- WHAT IS BEING ASKED
For each line in the data below that has the word "capture", copy that line.

- DATA TO PROCESS

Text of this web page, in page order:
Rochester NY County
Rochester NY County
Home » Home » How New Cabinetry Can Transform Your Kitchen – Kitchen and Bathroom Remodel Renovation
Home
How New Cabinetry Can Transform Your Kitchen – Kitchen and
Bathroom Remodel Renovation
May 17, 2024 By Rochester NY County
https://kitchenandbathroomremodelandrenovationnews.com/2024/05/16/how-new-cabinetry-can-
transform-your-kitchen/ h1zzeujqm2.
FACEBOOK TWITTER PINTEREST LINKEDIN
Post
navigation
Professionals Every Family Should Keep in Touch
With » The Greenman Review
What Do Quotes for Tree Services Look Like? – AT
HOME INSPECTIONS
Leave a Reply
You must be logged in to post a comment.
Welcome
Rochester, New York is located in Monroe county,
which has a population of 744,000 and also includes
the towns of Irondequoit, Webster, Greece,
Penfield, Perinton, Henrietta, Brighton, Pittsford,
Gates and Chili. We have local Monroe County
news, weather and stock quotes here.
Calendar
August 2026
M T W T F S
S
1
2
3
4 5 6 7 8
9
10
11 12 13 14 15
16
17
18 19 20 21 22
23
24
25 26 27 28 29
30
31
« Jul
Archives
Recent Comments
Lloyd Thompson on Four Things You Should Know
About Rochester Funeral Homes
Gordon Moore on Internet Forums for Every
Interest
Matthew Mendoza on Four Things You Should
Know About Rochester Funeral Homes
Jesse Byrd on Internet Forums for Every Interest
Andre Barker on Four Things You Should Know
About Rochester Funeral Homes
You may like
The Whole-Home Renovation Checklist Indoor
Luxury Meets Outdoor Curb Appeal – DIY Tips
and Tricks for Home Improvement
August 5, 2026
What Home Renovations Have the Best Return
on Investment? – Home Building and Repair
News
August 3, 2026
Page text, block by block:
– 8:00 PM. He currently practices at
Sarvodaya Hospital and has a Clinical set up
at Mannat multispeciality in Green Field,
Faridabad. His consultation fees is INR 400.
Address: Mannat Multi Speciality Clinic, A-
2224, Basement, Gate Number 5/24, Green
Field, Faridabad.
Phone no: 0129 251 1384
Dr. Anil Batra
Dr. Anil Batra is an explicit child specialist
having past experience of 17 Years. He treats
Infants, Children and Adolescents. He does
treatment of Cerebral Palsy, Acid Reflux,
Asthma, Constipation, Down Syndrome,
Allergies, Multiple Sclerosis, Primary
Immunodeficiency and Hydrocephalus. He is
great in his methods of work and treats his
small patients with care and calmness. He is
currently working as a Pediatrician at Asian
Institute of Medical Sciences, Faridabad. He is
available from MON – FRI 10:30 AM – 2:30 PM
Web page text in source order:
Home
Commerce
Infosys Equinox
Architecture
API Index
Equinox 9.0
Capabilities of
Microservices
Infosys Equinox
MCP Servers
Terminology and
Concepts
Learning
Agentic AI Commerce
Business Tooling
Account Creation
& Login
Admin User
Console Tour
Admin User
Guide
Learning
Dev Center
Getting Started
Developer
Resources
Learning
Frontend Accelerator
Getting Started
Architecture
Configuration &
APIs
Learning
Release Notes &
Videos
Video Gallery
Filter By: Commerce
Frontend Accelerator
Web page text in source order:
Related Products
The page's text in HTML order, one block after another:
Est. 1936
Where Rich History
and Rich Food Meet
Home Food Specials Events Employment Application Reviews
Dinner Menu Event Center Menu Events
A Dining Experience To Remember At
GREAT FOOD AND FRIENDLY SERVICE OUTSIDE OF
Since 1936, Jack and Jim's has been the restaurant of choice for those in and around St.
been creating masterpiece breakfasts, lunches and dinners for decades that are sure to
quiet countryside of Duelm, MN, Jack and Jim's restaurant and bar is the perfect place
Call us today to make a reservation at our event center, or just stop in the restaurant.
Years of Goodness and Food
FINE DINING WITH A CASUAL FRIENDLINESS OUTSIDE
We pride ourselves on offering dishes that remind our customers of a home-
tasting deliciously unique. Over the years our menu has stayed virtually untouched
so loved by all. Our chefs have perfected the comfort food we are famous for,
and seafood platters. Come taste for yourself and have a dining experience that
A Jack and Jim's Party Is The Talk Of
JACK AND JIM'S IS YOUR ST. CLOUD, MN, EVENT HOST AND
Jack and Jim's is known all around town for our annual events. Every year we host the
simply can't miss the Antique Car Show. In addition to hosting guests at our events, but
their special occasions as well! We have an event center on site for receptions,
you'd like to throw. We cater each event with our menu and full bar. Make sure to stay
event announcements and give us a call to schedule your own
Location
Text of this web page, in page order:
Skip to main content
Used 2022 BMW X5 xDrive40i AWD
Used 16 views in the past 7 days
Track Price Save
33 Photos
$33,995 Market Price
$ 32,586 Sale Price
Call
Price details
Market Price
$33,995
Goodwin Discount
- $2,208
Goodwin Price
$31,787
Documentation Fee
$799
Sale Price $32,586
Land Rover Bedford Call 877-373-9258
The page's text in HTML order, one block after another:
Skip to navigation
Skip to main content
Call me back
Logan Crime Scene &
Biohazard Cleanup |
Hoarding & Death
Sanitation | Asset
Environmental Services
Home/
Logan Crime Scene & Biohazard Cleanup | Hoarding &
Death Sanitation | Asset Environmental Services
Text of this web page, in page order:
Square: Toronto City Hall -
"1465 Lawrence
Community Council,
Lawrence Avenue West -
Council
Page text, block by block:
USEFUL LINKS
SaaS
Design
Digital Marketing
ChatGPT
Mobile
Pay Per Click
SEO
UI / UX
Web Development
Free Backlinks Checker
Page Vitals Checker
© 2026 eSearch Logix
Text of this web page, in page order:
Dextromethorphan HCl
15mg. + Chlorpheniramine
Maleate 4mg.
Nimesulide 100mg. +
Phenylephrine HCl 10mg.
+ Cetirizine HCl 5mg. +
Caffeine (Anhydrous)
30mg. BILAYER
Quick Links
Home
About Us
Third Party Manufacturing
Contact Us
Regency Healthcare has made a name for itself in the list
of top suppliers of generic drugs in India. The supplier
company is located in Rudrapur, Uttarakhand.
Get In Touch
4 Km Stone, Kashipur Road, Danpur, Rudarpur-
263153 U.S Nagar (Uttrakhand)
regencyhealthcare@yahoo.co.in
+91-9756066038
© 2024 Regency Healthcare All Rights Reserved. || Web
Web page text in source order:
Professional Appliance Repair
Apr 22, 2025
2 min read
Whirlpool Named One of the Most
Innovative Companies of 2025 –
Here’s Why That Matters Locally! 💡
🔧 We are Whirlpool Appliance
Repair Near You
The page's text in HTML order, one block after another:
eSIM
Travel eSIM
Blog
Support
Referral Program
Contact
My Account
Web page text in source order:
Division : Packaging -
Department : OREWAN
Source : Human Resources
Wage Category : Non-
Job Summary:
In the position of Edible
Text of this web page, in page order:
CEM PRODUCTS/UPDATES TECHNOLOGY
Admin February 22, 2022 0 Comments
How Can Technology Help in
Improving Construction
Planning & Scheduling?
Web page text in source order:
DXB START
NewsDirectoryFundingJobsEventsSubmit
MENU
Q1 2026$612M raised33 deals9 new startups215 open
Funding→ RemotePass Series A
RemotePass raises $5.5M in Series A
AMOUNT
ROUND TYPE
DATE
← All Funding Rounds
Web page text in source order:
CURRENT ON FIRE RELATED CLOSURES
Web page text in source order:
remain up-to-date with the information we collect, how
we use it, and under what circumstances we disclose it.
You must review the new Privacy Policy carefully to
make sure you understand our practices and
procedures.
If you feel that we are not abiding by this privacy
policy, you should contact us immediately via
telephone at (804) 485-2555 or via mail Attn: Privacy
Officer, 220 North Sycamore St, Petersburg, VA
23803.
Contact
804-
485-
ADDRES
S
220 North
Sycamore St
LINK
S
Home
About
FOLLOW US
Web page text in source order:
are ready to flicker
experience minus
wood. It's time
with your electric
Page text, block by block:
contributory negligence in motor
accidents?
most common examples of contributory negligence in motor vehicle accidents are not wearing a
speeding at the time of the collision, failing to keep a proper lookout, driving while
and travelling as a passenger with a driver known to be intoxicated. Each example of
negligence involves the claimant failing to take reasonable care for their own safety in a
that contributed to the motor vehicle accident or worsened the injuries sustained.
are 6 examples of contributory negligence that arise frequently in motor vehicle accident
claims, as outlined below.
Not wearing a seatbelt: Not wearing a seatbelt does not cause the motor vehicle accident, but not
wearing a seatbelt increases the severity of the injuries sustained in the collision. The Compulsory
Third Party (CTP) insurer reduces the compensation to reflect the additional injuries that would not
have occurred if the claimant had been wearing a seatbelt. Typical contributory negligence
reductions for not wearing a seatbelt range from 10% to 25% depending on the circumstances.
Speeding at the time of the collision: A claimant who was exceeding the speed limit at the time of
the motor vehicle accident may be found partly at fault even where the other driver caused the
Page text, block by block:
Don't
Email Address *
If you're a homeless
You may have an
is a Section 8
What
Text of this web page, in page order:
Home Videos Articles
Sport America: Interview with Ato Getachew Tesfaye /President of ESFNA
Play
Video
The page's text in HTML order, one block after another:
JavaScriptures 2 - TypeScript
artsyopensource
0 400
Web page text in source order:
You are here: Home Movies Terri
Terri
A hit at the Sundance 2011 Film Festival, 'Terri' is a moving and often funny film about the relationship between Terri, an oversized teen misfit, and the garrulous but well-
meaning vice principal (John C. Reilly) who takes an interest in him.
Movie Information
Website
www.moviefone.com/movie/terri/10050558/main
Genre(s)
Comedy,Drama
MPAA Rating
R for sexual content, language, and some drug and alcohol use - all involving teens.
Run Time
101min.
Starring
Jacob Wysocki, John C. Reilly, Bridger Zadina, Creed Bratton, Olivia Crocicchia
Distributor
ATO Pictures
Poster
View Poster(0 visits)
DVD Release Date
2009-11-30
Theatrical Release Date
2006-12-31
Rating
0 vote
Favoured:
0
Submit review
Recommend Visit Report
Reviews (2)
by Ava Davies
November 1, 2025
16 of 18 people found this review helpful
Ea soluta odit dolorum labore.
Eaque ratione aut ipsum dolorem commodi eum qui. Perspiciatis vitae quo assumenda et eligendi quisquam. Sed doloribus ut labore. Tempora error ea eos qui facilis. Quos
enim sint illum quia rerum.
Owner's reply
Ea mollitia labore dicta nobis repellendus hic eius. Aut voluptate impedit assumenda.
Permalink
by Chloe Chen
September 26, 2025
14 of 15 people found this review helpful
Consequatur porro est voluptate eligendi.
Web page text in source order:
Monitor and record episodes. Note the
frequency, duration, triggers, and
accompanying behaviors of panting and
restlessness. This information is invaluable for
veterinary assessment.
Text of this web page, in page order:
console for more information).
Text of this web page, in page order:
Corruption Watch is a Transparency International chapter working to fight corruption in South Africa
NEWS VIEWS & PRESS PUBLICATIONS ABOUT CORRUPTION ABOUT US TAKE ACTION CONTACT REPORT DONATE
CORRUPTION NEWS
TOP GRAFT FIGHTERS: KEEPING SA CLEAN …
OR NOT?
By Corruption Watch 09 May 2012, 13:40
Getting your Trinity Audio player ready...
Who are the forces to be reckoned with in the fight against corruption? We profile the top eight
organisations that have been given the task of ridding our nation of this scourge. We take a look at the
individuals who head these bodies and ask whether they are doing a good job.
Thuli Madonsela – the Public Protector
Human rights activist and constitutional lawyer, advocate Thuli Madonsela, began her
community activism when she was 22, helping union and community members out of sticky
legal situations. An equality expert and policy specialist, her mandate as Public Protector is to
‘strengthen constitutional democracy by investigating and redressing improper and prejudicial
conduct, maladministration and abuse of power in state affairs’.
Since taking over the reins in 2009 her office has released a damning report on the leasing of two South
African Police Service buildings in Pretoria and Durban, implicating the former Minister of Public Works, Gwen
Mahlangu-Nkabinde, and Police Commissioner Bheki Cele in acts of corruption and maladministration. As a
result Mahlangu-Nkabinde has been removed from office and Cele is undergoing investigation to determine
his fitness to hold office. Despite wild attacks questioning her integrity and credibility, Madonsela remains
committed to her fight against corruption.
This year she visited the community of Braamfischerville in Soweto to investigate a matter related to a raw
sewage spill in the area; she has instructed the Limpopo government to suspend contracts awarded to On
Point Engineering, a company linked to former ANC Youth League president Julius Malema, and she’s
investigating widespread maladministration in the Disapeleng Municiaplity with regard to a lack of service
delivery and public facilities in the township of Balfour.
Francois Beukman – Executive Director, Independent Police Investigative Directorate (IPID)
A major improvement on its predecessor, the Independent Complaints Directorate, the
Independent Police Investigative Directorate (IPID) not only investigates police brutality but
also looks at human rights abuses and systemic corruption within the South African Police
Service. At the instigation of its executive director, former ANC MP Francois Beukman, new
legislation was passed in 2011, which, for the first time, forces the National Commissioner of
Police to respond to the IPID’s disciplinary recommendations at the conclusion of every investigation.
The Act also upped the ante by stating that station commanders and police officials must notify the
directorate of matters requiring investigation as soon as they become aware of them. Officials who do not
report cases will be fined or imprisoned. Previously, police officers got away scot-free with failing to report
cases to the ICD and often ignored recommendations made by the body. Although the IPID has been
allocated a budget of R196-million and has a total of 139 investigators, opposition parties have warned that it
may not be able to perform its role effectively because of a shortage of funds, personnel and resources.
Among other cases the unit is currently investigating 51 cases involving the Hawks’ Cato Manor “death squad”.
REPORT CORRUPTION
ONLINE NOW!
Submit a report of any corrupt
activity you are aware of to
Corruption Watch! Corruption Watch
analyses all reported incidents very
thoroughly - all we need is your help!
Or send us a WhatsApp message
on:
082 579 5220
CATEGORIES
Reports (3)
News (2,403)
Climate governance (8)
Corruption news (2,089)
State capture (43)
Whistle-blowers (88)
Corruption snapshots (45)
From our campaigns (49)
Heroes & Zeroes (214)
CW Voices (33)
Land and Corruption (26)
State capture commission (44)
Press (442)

- WRITTEN ANSWER
State capture (43)
State capture commission (44)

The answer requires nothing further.